EXERCISE AIM -
Exact copy required. Repeat the records, but keep the pictures out.

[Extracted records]
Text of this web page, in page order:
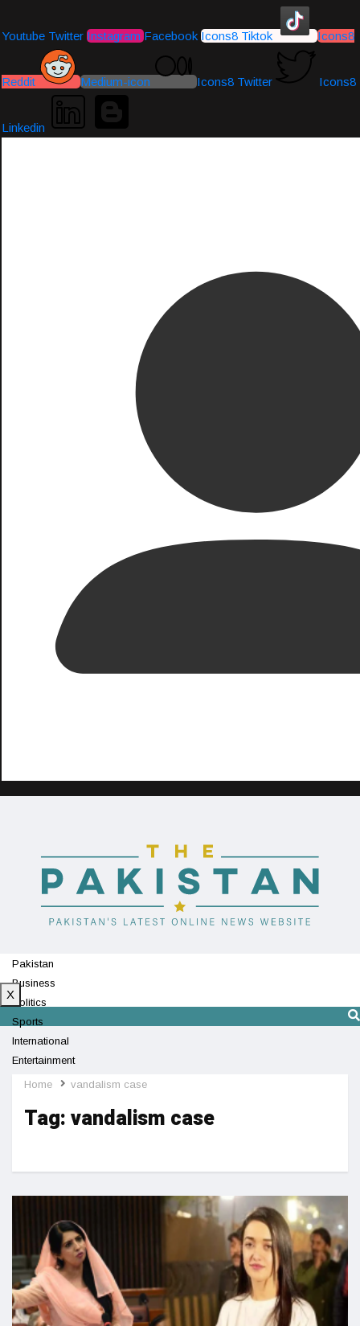
Youtube Twitter Instagram Facebook Icons8 Tiktok Icons8
Reddit Medium-icon Icons8 Twitter Icons8
Linkedin
Pakistan
Business
Politics
Sports
International
Entertainment
Technology
X
Home vandalism case
Tag:vandalism case
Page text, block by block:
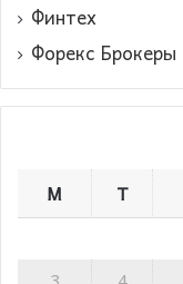
Финтех
Форекс Брокеры
M
T
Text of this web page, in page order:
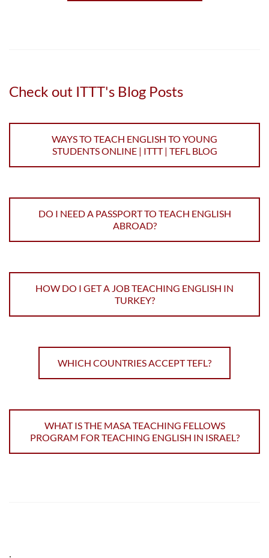
Check out ITTT's Blog Posts
WAYS TO TEACH ENGLISH TO YOUNG
STUDENTS ONLINE | ITTT | TEFL BLOG
DO I NEED A PASSPORT TO TEACH ENGLISH
ABROAD?
HOW DO I GET A JOB TEACHING ENGLISH IN
TURKEY?
WHICH COUNTRIES ACCEPT TEFL?
WHAT IS THE MASA TEACHING FELLOWS
PROGRAM FOR TEACHING ENGLISH IN ISRAEL?
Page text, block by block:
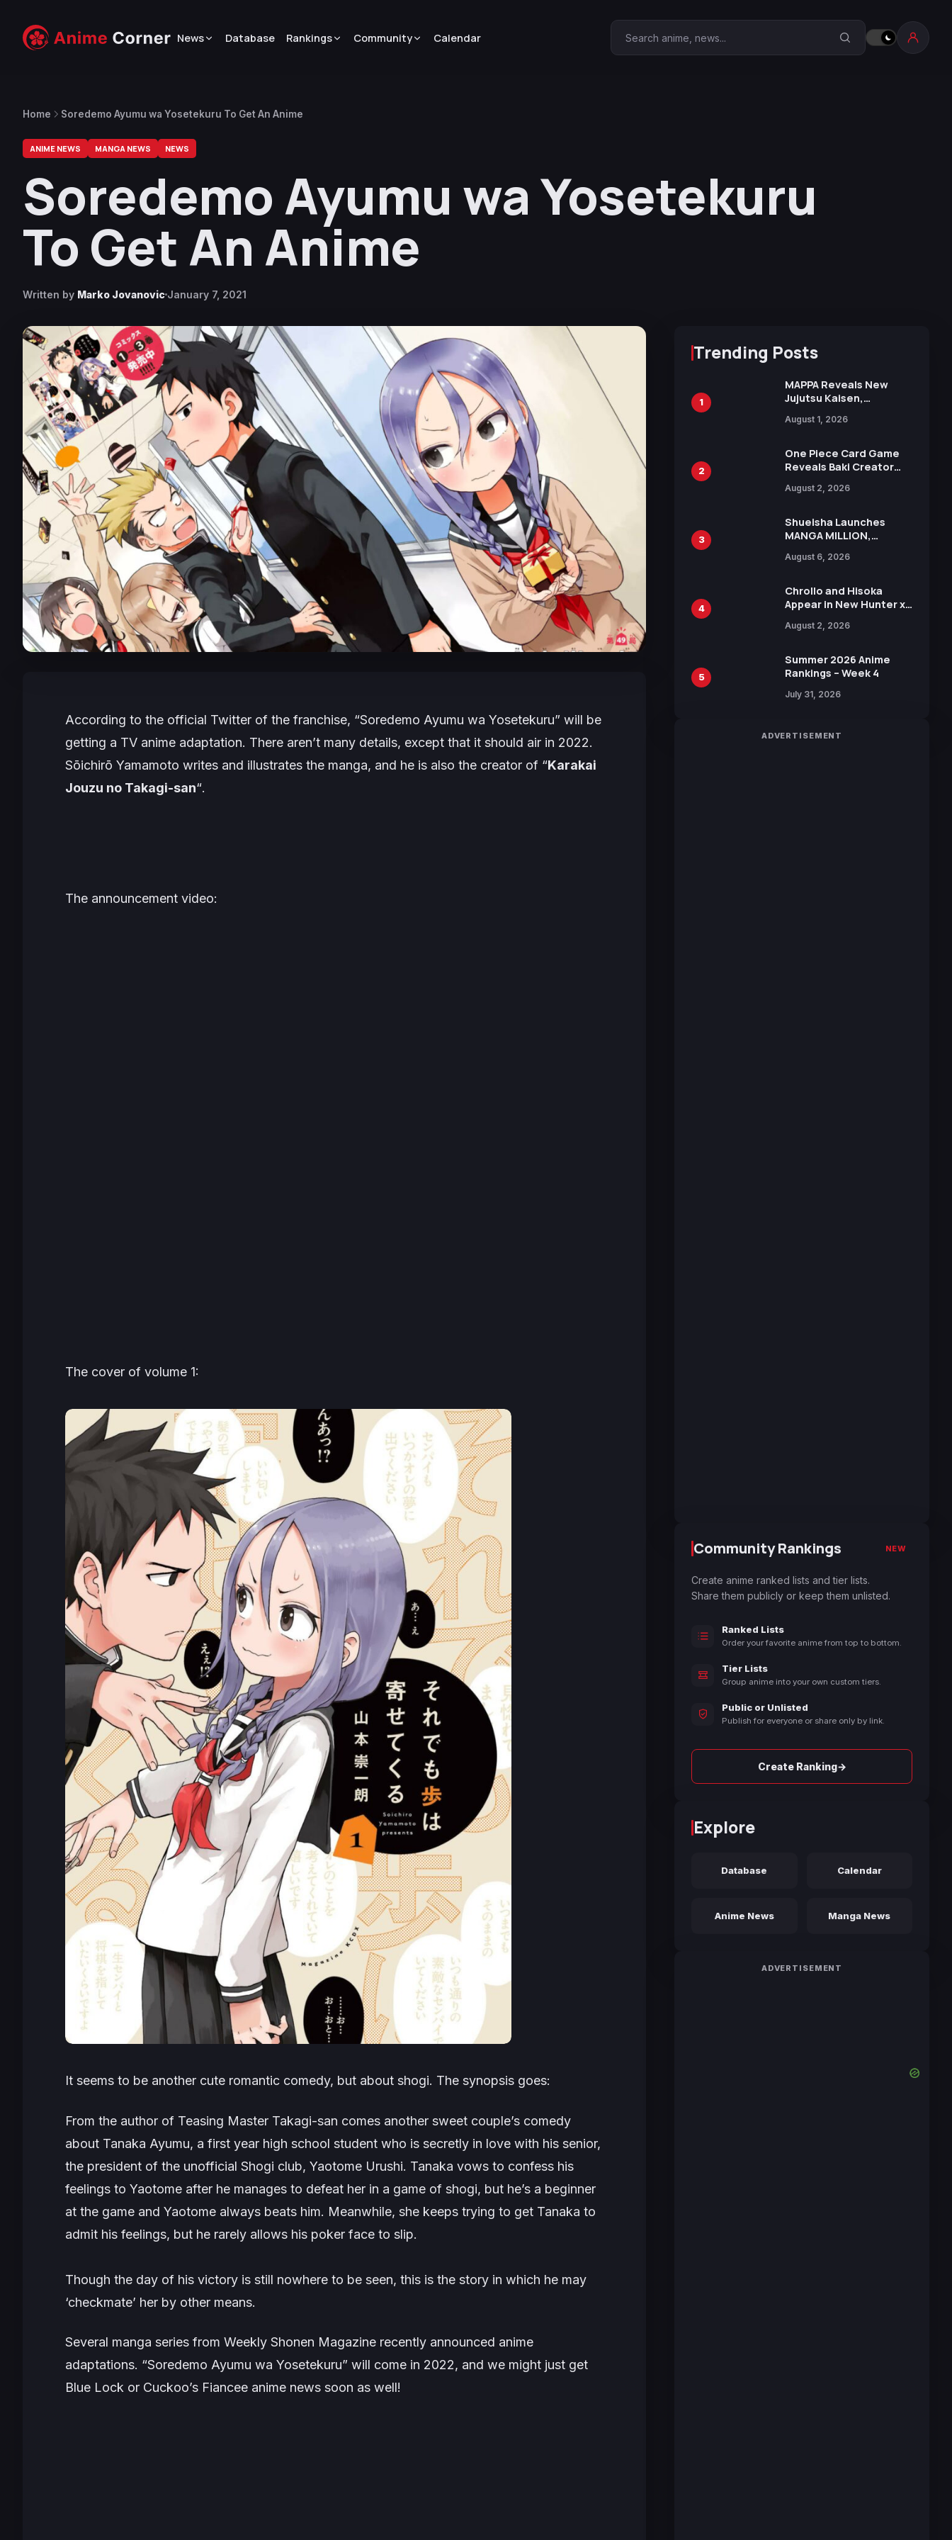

REPLY TO THE TASK -
Text of this web page, in page order:
Youtube Twitter Instagram Facebook Icons8 Tiktok Icons8
Reddit Medium-icon Icons8 Twitter Icons8
Linkedin
Pakistan
Business
Politics
Sports
International
Entertainment
Technology
X
Home vandalism case
Tag:vandalism case
Page text, block by block:
Финтех
Форекс Брокеры
M
T
Text of this web page, in page order:
Check out ITTT's Blog Posts
WAYS TO TEACH ENGLISH TO YOUNG
STUDENTS ONLINE | ITTT | TEFL BLOG
DO I NEED A PASSPORT TO TEACH ENGLISH
ABROAD?
HOW DO I GET A JOB TEACHING ENGLISH IN
TURKEY?
WHICH COUNTRIES ACCEPT TEFL?
WHAT IS THE MASA TEACHING FELLOWS
PROGRAM FOR TEACHING ENGLISH IN ISRAEL?
Page text, block by block:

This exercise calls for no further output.